А кто душит? Выходец «из народа», «огородник» некрасовский, приказчик-прибаутчик. Да русская женщина, «из бедных», цельная натура, за любовь на все готовая, — признанная совесть наша, последнее наше оправдание. То есть два традиционно положительных характера русской литературы того времени. Душат человека ради своей страсти. Душат ребенка. Есть от чего прийти в отчаяние.
Перед самым финалом — единожды — выходит Лесков-рассказчик из сетки теней и бликов своей узорной речи и пытается объяснить себе и нам причины происходящего. Помните это место? Когда после трех убийств должно совершиться и четвертое, а за ним — и самоубийство Катерины Львовны; когда в серой хляби дороги, под серым дождливым небом, под стон и вой ветра идут каторжане на восток, к Волге — как комментирует этот финал Лесков? Фразой из «Книги Иова»: «Прокляни день твоего рождения и умри». «Кто не хочет вслушиваться в эти слова, — пишет он, — кого мысль о смерти и в этом печальном положении не льстит, а пугает, тому надо стараться заглушить эти воющие голоса чем-нибудь еще более их безобразным. Это прекрасно понимает простой человек: он спускает тогда на волю всю свою звериную простоту, начинает глупить, издеваться над собою, над людьми, над чувством. Не особенно нежный и без того, он становится зол сугубо».

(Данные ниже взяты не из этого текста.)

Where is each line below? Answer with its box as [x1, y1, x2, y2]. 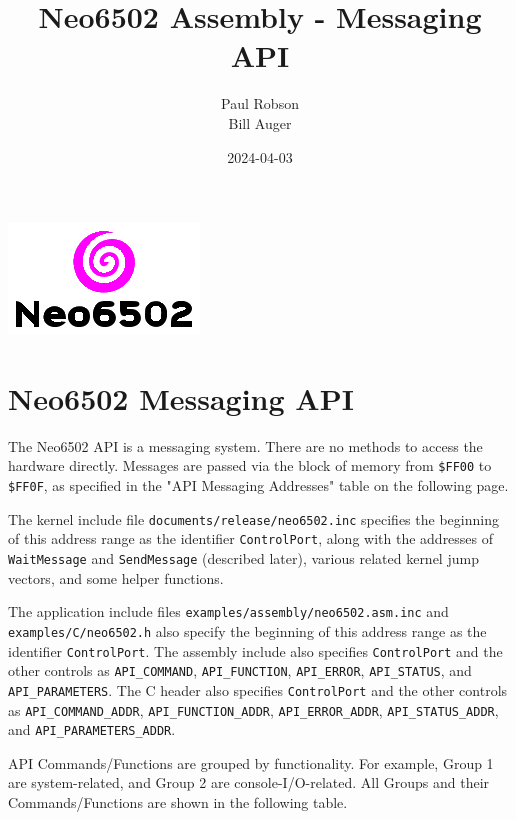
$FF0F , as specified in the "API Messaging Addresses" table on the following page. [8, 475, 509, 496]
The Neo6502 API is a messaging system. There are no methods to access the [8, 435, 483, 456]
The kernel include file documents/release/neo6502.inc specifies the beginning [8, 508, 499, 529]
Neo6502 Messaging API [8, 377, 354, 418]
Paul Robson [221, 93, 299, 114]
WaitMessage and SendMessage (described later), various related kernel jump [8, 548, 479, 569]
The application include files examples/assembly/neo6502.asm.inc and [8, 601, 449, 622]
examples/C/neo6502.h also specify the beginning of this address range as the [8, 620, 487, 641]
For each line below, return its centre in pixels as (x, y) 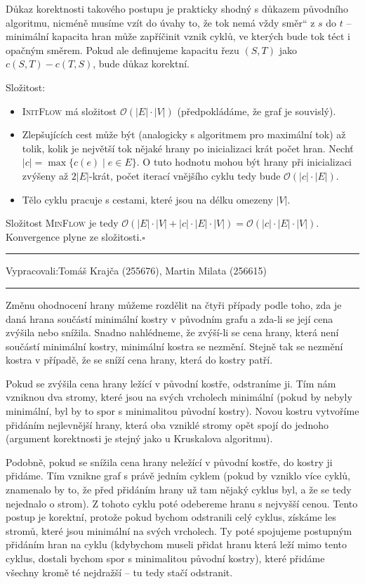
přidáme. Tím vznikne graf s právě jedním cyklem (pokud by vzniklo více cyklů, (178, 476)
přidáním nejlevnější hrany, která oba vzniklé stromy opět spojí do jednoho (167, 424)
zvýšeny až (45, 175)
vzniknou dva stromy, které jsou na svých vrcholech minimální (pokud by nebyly (179, 397)
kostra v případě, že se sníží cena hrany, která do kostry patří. (139, 360)
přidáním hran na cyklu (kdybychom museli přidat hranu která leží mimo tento (177, 544)
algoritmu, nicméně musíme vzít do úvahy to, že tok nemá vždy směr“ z (160, 22)
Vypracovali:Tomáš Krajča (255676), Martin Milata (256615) (137, 271)

Объяснение, после которого и впрямь «завыть» хочется…
Нетрудно спроецировать лесковский комментарий в плоскость социальных и этических воззрений его времени. Получается достаточно ясная либеральная скорбь о темноте русского мужика и о бессилии грамотного купца. Только куда сильней в лесковском объяснении звучат «стон и вой» человека, отдающего себе отчет в бессилии как либеральных, так и прочих объяснений. Ибо в отличие от писателей и критиков, вооруженных ясными теориями, Лесков погружается на глубину, где под страшным давлением меняются привычные законы. Это уже не внешнее давление и даже не обычная сила тяжести — это тектоника магмы, сжатой и сжигающей самое себя. В отличие от либералов народнического толка, Лесков чует, какая «бездна» сокрыта в людях «древнего письма», какой зверь там дремлет. И будит зверя этого не корысть и не подлость, не стечение обстоятельств и не ошибка поправимая, а самая что ни есть естественная, всю душу забирающая — любовь.

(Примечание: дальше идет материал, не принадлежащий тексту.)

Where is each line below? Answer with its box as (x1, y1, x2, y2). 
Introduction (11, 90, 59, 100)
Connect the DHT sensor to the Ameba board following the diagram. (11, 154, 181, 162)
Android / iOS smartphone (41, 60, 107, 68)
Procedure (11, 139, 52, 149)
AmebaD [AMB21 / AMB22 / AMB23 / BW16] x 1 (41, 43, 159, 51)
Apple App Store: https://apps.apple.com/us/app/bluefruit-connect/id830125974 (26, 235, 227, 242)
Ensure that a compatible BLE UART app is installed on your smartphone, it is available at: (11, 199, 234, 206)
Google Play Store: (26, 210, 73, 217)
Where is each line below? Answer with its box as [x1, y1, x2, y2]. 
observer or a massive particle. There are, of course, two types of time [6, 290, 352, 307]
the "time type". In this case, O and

Как это объяснить и как выдержать? «Прокляни… и умри». Ни «по Островскому», ни «по Добролюбову» с этим не справиться. Ни опровергнуть, ни на пользу не обернуть. Не укладывается очерк Лескова ни в типологию, ни в эстетику своего времени. Критика тогдашняя единственно верный для себя выход почувствовала: она очерк не заметила.

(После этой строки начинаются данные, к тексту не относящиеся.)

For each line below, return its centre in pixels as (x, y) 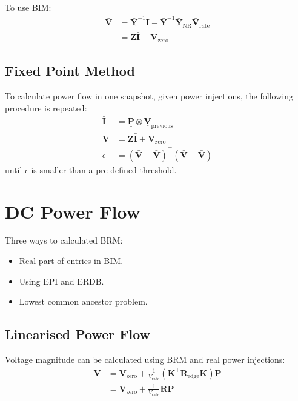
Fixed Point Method (70, 71)
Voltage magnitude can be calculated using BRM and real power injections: (145, 360)
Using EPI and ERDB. (61, 281)
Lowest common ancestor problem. (83, 301)
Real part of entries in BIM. (71, 261)
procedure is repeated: (46, 108)
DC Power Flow (73, 211)
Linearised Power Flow (78, 334)
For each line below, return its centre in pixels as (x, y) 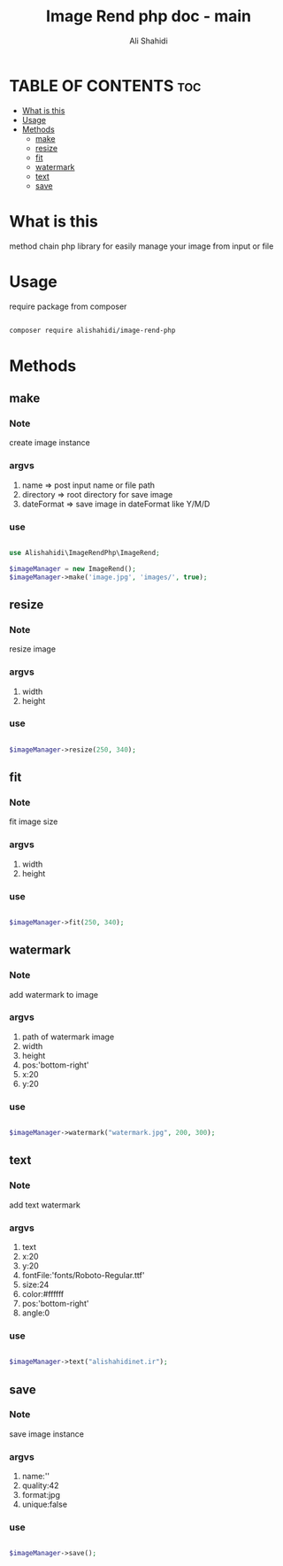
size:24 (35, 1284)
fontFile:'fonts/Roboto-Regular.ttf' (83, 1275)
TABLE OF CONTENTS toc (105, 85)
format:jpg (41, 1495)
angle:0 (36, 1313)
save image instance (46, 1434)
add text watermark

И лишь век спустя, когда Лесков отодвинулся в «даль классики», а социальный пласт, им описанный, сполз в историческое небытие, — достало у нас сил на запоздалую операцию: принять Катерину Измайлову по образу и подобию Катерины Кабановой. Век спустя это легче… и Островский, конечно, сильно помогает нам, когда мы всматриваемся в бликующее зеркало лесковской прозы, стараясь удержать взгляд на ближних, объяснимых, успокоительно привычных контурах. Сокрытая за ними бездна на столетней дистанции кажется не столь фатальной, хотя, я уверен, что именно она, эта бездна, эта тайна, в сущности, и притягивает наш взгляд.
Глава 3
Скитанья «СОБОРЯН»
Судьбы лесковских книг почти всегда несчастливы, но даже на этом фоне, история «Соборян» выглядит мучительной. Текст, которому в будущем суждено всемирное признание, лучший из лесковских романов, немерянная глубина которого открывается чуть не через столетие, — при появлении своем умирает дважды. Дважды разваливается начатое строение, и дважды автор восстанавливает его из разлетевшихся обломков, начиная чуть не с нуля, заново сводя общий план. Полдюжины журналов, прикосновенных к этой истории, вольно или невольно, так или эдак участвуют в сокрушении текста; три журнала начинают его печатать и все три корежат; дважды дело пресекается на полдороге, и только с третьей попытки Лесков кое-как доводит его до конца. Не фантастика ли это? Поневоле задумываешься о стечении обстоятельств, о «невезении», чуть не о фатальном жребии. Ах, думаешь, не умри скоропостижно Дудышкин… не прекратись на шестой книжке «Литературная библиотека»… И препятствия-то все какие-то внешние, необязательные: не фронт осмысленного сопротивления, как во времена романа «Некуда», — а сутолочь несовпадений, статистика частностей, чушь «случаев». И что уничтожается-то? «Соборяне»!